▸ Prompt: So that the copy stays text only, transcribe the data below exactly and exclude the images.

▸ Entries shown:

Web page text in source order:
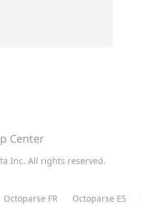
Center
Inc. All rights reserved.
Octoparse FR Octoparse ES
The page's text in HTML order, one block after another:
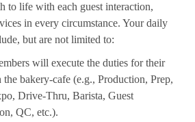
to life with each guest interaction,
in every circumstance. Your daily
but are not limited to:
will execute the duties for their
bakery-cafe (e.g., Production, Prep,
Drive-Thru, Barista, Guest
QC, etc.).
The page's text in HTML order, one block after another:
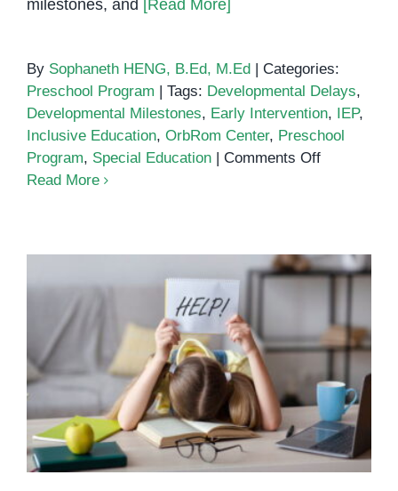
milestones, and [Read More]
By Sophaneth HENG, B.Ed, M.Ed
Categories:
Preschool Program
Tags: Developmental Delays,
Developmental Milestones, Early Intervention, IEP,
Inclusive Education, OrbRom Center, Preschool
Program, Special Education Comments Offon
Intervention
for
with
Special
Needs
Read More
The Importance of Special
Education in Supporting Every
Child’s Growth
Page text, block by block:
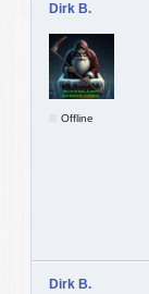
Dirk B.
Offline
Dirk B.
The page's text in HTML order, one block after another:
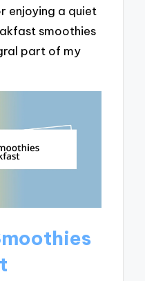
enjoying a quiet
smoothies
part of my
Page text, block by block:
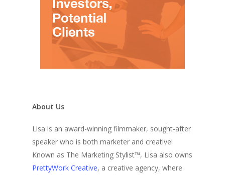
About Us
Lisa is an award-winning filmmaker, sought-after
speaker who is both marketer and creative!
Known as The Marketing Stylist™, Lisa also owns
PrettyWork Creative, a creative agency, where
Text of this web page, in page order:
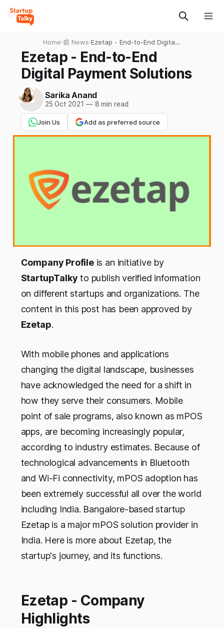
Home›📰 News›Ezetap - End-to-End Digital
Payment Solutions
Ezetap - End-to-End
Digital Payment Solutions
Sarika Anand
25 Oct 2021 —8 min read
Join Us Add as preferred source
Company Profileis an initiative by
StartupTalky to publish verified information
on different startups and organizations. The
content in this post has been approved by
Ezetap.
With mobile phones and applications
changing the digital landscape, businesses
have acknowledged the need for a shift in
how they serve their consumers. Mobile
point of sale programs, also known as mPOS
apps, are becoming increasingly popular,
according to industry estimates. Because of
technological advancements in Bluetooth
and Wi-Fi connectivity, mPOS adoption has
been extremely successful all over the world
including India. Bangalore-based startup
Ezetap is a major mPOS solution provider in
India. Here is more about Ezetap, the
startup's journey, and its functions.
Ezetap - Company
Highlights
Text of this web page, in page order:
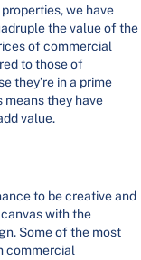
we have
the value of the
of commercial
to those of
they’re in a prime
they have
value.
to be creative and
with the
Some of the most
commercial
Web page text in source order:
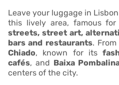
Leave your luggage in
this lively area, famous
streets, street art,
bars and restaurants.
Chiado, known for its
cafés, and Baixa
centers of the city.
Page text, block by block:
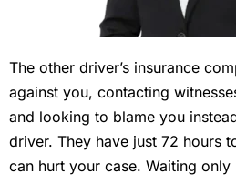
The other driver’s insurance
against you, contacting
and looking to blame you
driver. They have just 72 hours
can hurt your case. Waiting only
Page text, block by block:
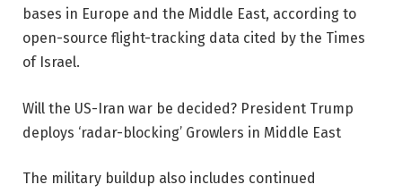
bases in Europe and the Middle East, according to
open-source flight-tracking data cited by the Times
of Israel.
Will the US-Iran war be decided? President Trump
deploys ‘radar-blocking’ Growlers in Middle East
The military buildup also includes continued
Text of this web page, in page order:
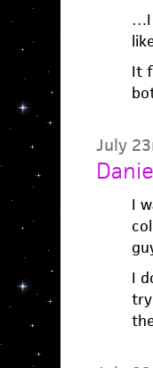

▸ Output for this exercise:
Web page text in source order:
Center
Inc. All rights reserved.
Octoparse FR Octoparse ES
The page's text in HTML order, one block after another:
to life with each guest interaction,
in every circumstance. Your daily
but are not limited to:
will execute the duties for their
bakery-cafe (e.g., Production, Prep,
Drive-Thru, Barista, Guest
QC, etc.).
The page's text in HTML order, one block after another:
milestones, and [Read More]
By Sophaneth HENG, B.Ed, M.Ed
Categories:
Preschool Program
Tags: Developmental Delays,
Developmental Milestones, Early Intervention, IEP,
Inclusive Education, OrbRom Center, Preschool
Program, Special Education Comments Offon
Intervention
for
with
Special
Needs
Read More
The Importance of Special
Education in Supporting Every
Child’s Growth
Page text, block by block:
Dirk B.
Offline
Dirk B.
The page's text in HTML order, one block after another:
enjoying a quiet
smoothies
part of my
Page text, block by block:
About Us
Lisa is an award-winning filmmaker, sought-after
speaker who is both marketer and creative!
Known as The Marketing Stylist™, Lisa also owns
PrettyWork Creative, a creative agency, where
Text of this web page, in page order:
Home›📰 News›Ezetap - End-to-End Digital
Payment Solutions
Ezetap - End-to-End
Digital Payment Solutions
Sarika Anand
25 Oct 2021 —8 min read
Join Us Add as preferred source
Company Profileis an initiative by
StartupTalky to publish verified information
on different startups and organizations. The
content in this post has been approved by
Ezetap.
With mobile phones and applications
changing the digital landscape, businesses
have acknowledged the need for a shift in
how they serve their consumers. Mobile
point of sale programs, also known as mPOS
apps, are becoming increasingly popular,
according to industry estimates. Because of
technological advancements in Bluetooth
and Wi-Fi connectivity, mPOS adoption has
been extremely successful all over the world
including India. Bangalore-based startup
Ezetap is a major mPOS solution provider in
India. Here is more about Ezetap, the
startup's journey, and its functions.
Ezetap - Company
Highlights
Text of this web page, in page order:
we have
the value of the
of commercial
to those of
they’re in a prime
they have
value.
to be creative and
with the
Some of the most
commercial
Web page text in source order:
Leave your luggage in
this lively area, famous
streets, street art,
bars and restaurants.
Chiado, known for its
cafés, and Baixa
centers of the city.
Page text, block by block:
The other driver’s insurance
against you, contacting
and looking to blame you
driver. They have just 72 hours
can hurt your case. Waiting only
Page text, block by block:
bases in Europe and the Middle East, according to
open-source flight-tracking data cited by the Times
of Israel.
Will the US-Iran war be decided? President Trump
deploys ‘radar-blocking’ Growlers in Middle East
The military buildup also includes continued
Text of this web page, in page order:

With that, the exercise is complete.